The following expression creates another Series, named lines, containing the number of railway lines going through the latter stations. This time, we create the Series from an ndarray:

lines = pd.Series(np.array([4, 5, 1]))
lines

  4
  5
  1
dtype: int64

A Series object is essentially a numpy array, combined with indices. Here is how we can access each of these components, separately:

lines.to_numpy()  ## Series values, as 'ndarray'

array([4, 5, 1])

lines.index       ## Series index

RangeIndex(start=0, stop=3, step=1)

As you can see, Series values comprise a numpy array, which we are already familiar with.

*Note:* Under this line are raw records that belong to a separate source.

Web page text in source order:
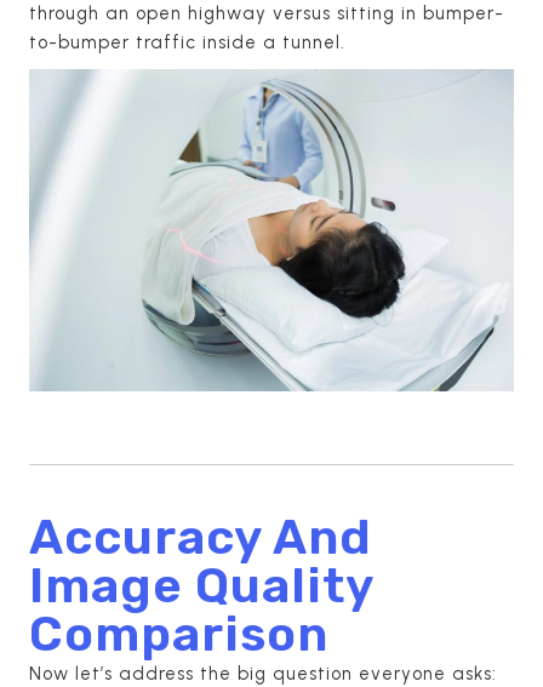
through an open highway versus sitting in bumper-
to-bumper traffic inside a tunnel.
Accuracy And
Image Quality
Comparison
Now let’s address the big question everyone asks:
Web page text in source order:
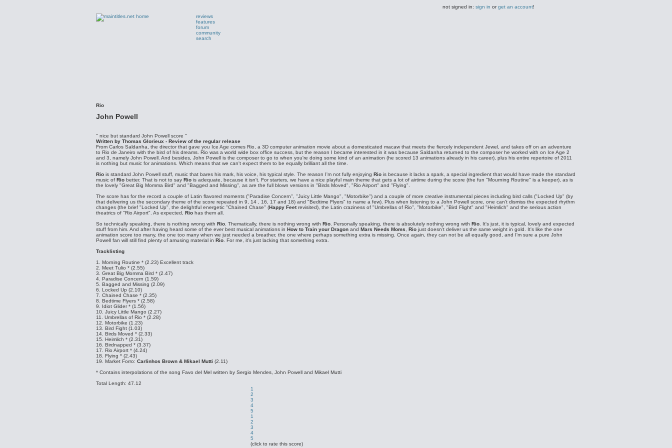
not signed in: sign in orget an account!
reviews
features
forum
community
search
Rio
John Powell
" nice but standard John Powell score "
Written by Thomas Glorieux - Review of the regular release
From Carlos Saldanha, the director that gave you Ice Age comes Rio, a 3D computer animation movie about a domesticated macaw that meets the fiercely independent Jewel, and takes off on an adventure
to Rio de Janeiro with the bird of his dreams. Rio was a world wide box office success, but the reason I became interested in it was because Saldanha returned to the composer he worked with on Ice Age 2
and 3, namely John Powell. And besides, John Powell is the composer to go to when you're doing some kind of an animation (he scored 13 animations already in his career), plus his entire repertoire of 2011
is nothing but music for animations. Which means that we can't expect them to be equally brilliant all the time.
Rio is standard John Powell stuff, music that bares his mark, his voice, his typical style. The reason I'm not fully enjoying Rio is because it lacks a spark, a special ingredient that would have made the standard
music of Rio better. That is not to say Rio is adequate, because it isn't. For starters, we have a nice playful main theme that gets a lot of airtime during the score (the fun "Mourning Routine" is a keeper), as is
the lovely "Great Big Momma Bird" and "Bagged and Missing", as are the full blown versions in "Birds Moved", "Rio Airport" and "Flying".
The score has for the record a couple of Latin flavored moments ("Paradise Concern", "Juicy Little Mango", "Motorbike") and a couple of more creative instrumental pieces including bird calls ("Locked Up" (by
that delivering us the secondary theme of the score repeated in 9, 14 , 16, 17 and 18) and "Bedtime Flyers" to name a few). Plus when listening to a John Powell score, one can't dismiss the expected rhythm
changes (the brief "Locked Up", the delightful energetic "Chained Chase" (Happy Feetrevisited), the Latin craziness of "Umbrellas of Rio", "Motorbike", "Bird Flight" and "Heimlich" and the serious action
theatrics of "Rio Airport". As expected, Rio has them all.
So technically speaking, there is nothing wrong with Rio . Thematically, there is nothing wrong with Rio . Personally speaking, there is absolutely nothing wrong with Rio . It's just, it is typical, lovely and expected
stuff from him. And after having heard some of the ever best musical animations in How to Train your Dragon and Mars Needs Moms Rio just doesn't deliver us the same weight in gold. It's like the one
animation score too many, the one too many when we just needed a breather, the one where perhaps something extra is missing. Once again, they can not be all equally good, and I'm sure a pure John
Powell fan will still find plenty of amusing material in Rio . For me, it's just lacking that something extra.
Tracklisting
1. Morning Routine * (2.23) Excellent track
2. Meet Tulio * (2.55)
3. Great Big Momma Bird * (2.47)
4. Paradise Concern (1.59)
5. Bagged and Missing (2.09)
6. Locked Up (2.10)
7. Chained Chase * (2.35)
8. Bedtime Flyers * (2.58)
9. Idiot Glider * (1.56)
10. Juicy Little Mango (2.27)
11. Umbrellas of Rio * (2.28)
12. Motorbike (1.23)
13. Bird Fight (1.03)
14. Birds Moved * (2.33)
15. Heimlich * (2.31)
16. Birdnapped * (3.37)
17. Rio Airport * (4.24)
18. Flying * (2.43)
19. Market Forro: Carlinhos Brown & Mikael Mutti (2.11)
* Contains interpolations of the song Favo del Mel written by Sergio Mendes, John Powell and Mikael Mutti
Total Length: 47.12
1
2
3
4
5
1
2
3
4
5
(click to rate this score)
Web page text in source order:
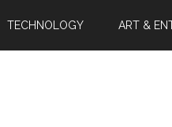
TECHNOLOGY ART &

Series indices, however, comprise a special type of object used for indexing in pandas:

type(name.index)

pandas.core.indexes.range.RangeIndex

By default, the index is just a sequence of consecutive integers (such as in names and lines). When necessary, we can define any other sequence of values as a Series index (see Modifying the index), then use it to access specific values (see Subsetting Series).

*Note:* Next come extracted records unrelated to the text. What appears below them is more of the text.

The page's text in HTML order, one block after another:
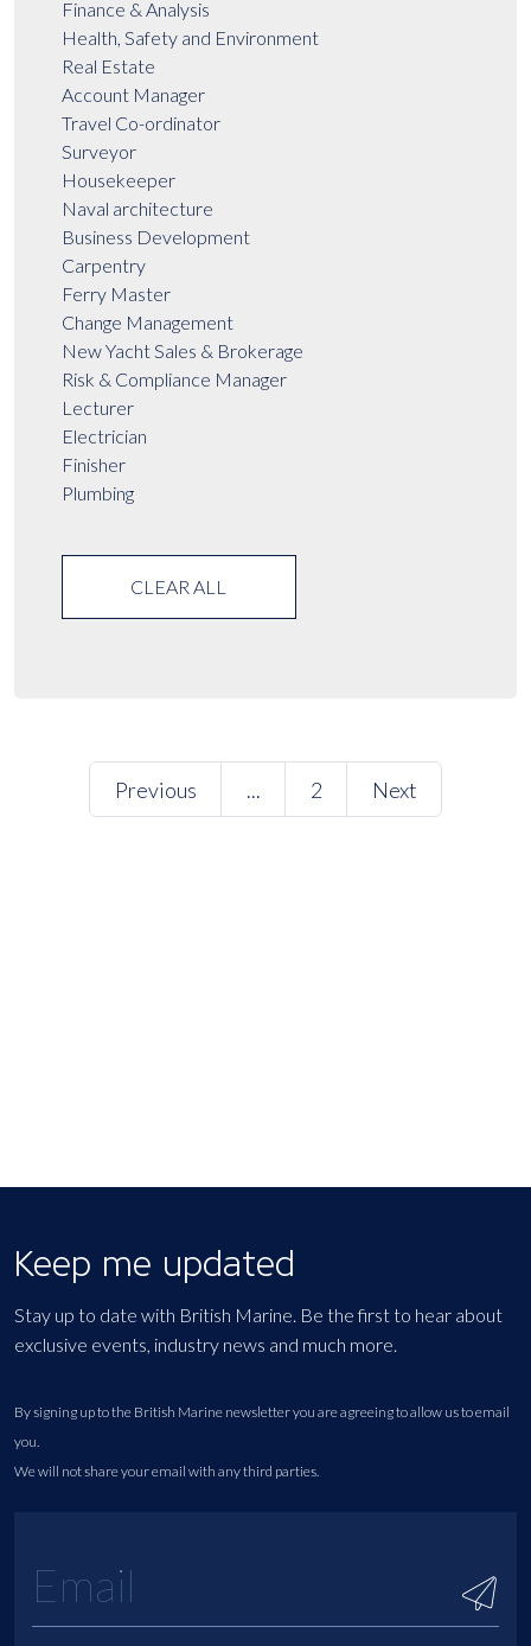
Finance & Analysis
Health, Safety and Environment
Real Estate
Account Manager
Travel Co-ordinator
Surveyor
Housekeeper
Naval architecture
Business Development
Carpentry
Ferry Master
Change Management
New Yacht Sales & Brokerage
Risk & Compliance Manager
Lecturer
Electrician
Finisher
Plumbing
CLEAR ALL
Previous ... 2 Next
Keep me updated
Stay up to date with British Marine. Be the first to hear about
exclusive events, industry news and much more.
By signing up to the British Marine newsletter you are agreeing to allow us to email
you.
We will not share your email with any third parties.
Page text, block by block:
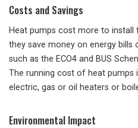
Costs and Savings
Heat pumps cost more to install
they save money on energy bills
such as the ECO4 and BUS
The running cost of heat pumps
electric, gas or oil heaters or
Environmental Impact
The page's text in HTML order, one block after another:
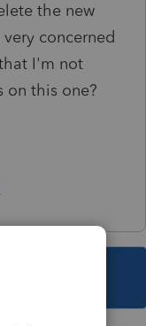
the new
concerned
I'm not
on this one?
replies.
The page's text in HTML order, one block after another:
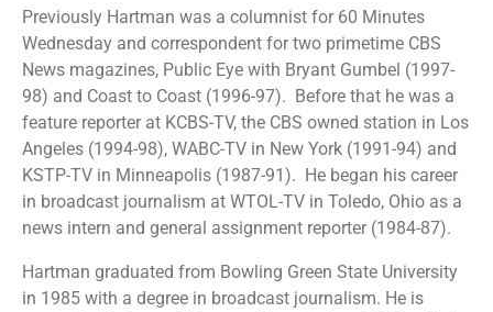
Previously Hartman was a columnist for 60 Minutes
Wednesday and correspondent for two primetime CBS
News magazines, Public Eye with Bryant Gumbel (1997-
98) and Coast to Coast (1996-97). Before that he was a
feature reporter at KCBS-TV, the CBS owned station in Los
Angeles (1994-98), WABC-TV in New York (1991-94) and
KSTP-TV in Minneapolis (1987-91). He began his career
in broadcast journalism at WTOL-TV in Toledo, Ohio as a
news intern and general assignment reporter (1984-87).
Hartman graduated from Bowling Green State University
in 1985 with a degree in broadcast journalism. He is
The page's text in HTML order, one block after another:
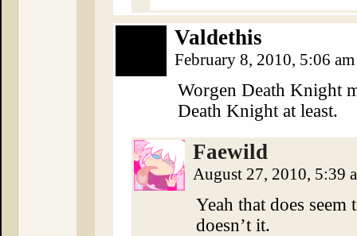
Valdethis
February 8, 2010, 5:06
Worgen Death Knight
Death Knight at least.
Faewild
August 27, 2010, 5:39
Yeah that does
doesn’t it.

Index objects are similar to arrays in many ways. For example, they have .shape and .dtype attributes, just like arrays do:

lines.index.shape

(3,)

lines.index.dtype

dtype('int64')

Creating a `DataFrame`#

While a Series can be thought of as an extended one-dimensional array, a DataFrame can be thought of as a collection of Series comprising table columns. Unlike a two-dimensional numpy array, a DataFrame can be composed of different types of values (among the columns). Consequently:

a DataFrame column (i.e., a Series) contains values of the same type, usually representing a particular variable
a DataFrame row may contain values of different types, usually representing a specific observation

Since a DataFrame is two-dimensional, it has two sets of idices, row and column indices, just like a two-dimensional array. It is important to note that all Series that comprise the columns of a DataFrame share the same index.

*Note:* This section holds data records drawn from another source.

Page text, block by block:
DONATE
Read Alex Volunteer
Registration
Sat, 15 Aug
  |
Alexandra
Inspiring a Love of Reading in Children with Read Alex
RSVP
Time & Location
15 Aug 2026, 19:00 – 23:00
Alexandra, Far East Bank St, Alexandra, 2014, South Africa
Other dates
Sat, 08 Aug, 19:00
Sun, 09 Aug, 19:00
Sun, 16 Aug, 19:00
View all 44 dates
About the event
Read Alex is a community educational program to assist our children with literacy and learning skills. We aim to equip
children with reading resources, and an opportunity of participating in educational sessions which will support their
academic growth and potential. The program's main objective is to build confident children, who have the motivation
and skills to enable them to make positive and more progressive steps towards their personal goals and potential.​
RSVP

A DataFrame can be created from scratch, using the pd.DataFrame function. To do that, let us create four more Series which are going to comprise the DataFrame columns. Altogether, the DataFrame is going to represent various properties of three railway stations:

city = pd.Series(['Beer-Sheva', 'Beer-Sheva', 'Dimona'])
piano = pd.Series([False, True, False])
lon = pd.Series([34.798443, 34.812831, 35.011635])
lat = pd.Series([31.243288, 31.260284, 31.068616])

Here is a printout of the four Series we just created:

city

  Beer-Sheva
  Beer-Sheva
      Dimona
dtype: object

piano

  False
   True
  False
dtype: bool

lon

  34.798443
  34.812831
  35.011635
dtype: float64

lat

  31.243288
  31.260284
  31.068616
dtype: float64

Now, the six different Series can be combined into a DataFrame by passing them, as a dict (see Dictionaries (dict)), to the pd.DataFrame function. That way, the dict names will form the DataFrame column names, while the corresponding Series will form the column contents:

d = {
    'name': name, 
    'city': city, 
    'lines': lines, 
    'piano': piano, 
    'lon': lon, 
    'lat': lat
}
stations = pd.DataFrame(d)
stations

	name	city	lines	piano	lon	lat
0	Beer-Sheva Center	Beer-Sheva	4	False	34.798443	31.243288
1	Beer-Sheva University	Beer-Sheva	5	True	34.812831	31.260284
2	Dimona	Dimona	1	False	35.011635	31.068616

Note

Note that there are other methods to create a DataFrame, passing different types of input to the pd.DataFrame function. For example, another useful method of creating a DataFrame by passing a two-dimensional array to pd.DataFrame.

DataFrame row indices are analogous to Series indices, and accessed exactly the same way:

stations.index

RangeIndex(start=0, stop=3, step=1)

Additionally, a DataFrame has column indices, which function as column names and can be accessed through the .columns property:

stations.columns

Index(['name', 'city', 'lines', 'piano', 'lon', 'lat'], dtype='object')

Reading from file#

In practice, we rarely need to create a DataFrame from scratch. More often, we read a table from a file with tabular data, such as a CSV file.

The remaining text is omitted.